Slide 14 - Video. Als het woord géén persoonsvorm is, dan gebruik je de verlengproef om te horen of je een -t of een -d aan het eind van een woord moet schrijven. Je maakt het woord met een t-klank langer met -e, -en of -ig. Je hoort dan of je een -t of een -d moet schrijven.
De geïsoleerde stamvorm bij zulke werkwoorden blijft daarom van kracht om te bepalen of het voltooid deelwoord op een '-d' zal eindigen. Bijvoorbeeld beven-gebeefd, zeven-gezeefd, laven-gelaafd. Hetzelfde geldt voor de verleden tijd, bijvoorbeeld beven-beefde, zeven-zeefde, laven-laafde.

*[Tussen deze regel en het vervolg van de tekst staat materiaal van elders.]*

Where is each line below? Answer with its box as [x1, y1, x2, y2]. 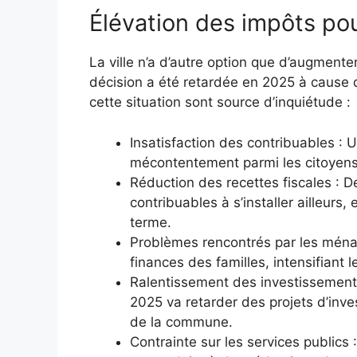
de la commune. [130, 313, 233, 330]
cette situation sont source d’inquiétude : [89, 94, 351, 111]
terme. [130, 214, 171, 230]
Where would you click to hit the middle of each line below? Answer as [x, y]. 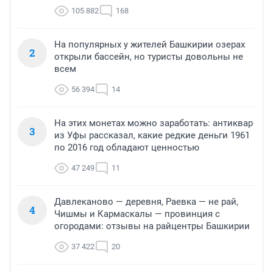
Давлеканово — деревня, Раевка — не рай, [146, 201]
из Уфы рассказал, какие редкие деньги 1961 [152, 135]
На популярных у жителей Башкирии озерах [150, 44]
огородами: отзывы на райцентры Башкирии [152, 226]
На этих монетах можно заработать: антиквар [154, 123]
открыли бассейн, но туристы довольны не [149, 56]
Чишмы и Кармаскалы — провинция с [137, 214]
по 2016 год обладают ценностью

Je vindt de stam van een werkwoord als je -en of -n van het hele werkwoord afhaalt. Wat je overhoudt, is de stam, bijvoorbeeld: fietsen = fiets.
Het werkwoord verhuizen wordt als volgt vervoegd: ik verhuis, jij verhuist, wij verhuizen, jij verhuisde, wij verhuisden, wij zijn verhuisd. De stam (het hele werkwoord min -en) van verhuizen is verhuiz.
Let goed op, want reizen is een zwak werkwoord. We zien hier in het hele werkwoord dat het met een z wordt geschreven maar in ons voorbeeld schrijf je het met een s, dus dan krijgen we gereisd met een d.
Bij werkwoorden als leven en verhuizen, dus met v en z, is het extra oppassen met de spelling: leven: de werkelijkheid leefde – de werkelijkheid is geleefd – de geleefde werkelijkheid.
Regelmatige werkwoorden eindigen op een 'd' of een 't'. Als het voltooid deelwoord eindigt op een letter uit 't kofschip (dat wil zegen de letters: t, k, f, s, ch, p maar ook x) dan eindigt het voltooid deelwoord op een 't'. In de andere gevallen eindigt het voltooid deelwoord op een 'd'.
17 antwoorden
Uw antwoord, antwoord is hier namelijk een zelfstandig naamwoord en dan is het nooit met een t er achter. Wanneer het een werkwoord is, is het in de hij-vorm wel antwoordt.
Je bepaalt de stam van een werkwoord door -en van het hele werkwoord af te halen. In veel gevallen is de ik-vorm gelijk aan de stam, maar niet altijd. Ga daarom nooit uit van de ik-vorm.
Onze app verbindt makers en influencers met de grootste merken ter wereld, zodat u kunt kiezen met wie u wilt werken, wanneer u content wilt maken en hoeveel u wilt vragen . Bovendien kunt u, zodra uw bericht is goedgekeurd en gepubliceerd, binnen 48 uur of 30 dagen worden betaald; afhankelijk van uw betalingskeuze!
De stam heeft verschillende eigenschappen. Zo biedt hij voldoende stevigheid bij sterke wind. De voedingsstoffen en water worden door de stam getransporteerd tussen de wortels en bladeren. Bij sommige bomen, zoals de mammoetboom, kan de bast van de stam tegen bosbrand enige bescherming bieden.
De stam van een werkwoord is de vorm die we horen als we de infinitief uitspreken en daarbij de uitgang -en (soms -n) weglaten. Als we de stam schrijven, passen we waar nodig de regels toe voor enkele of dubbele klinker (dromen - ik droom) en enkele of dubbele medeklinker (hakken - ik hak).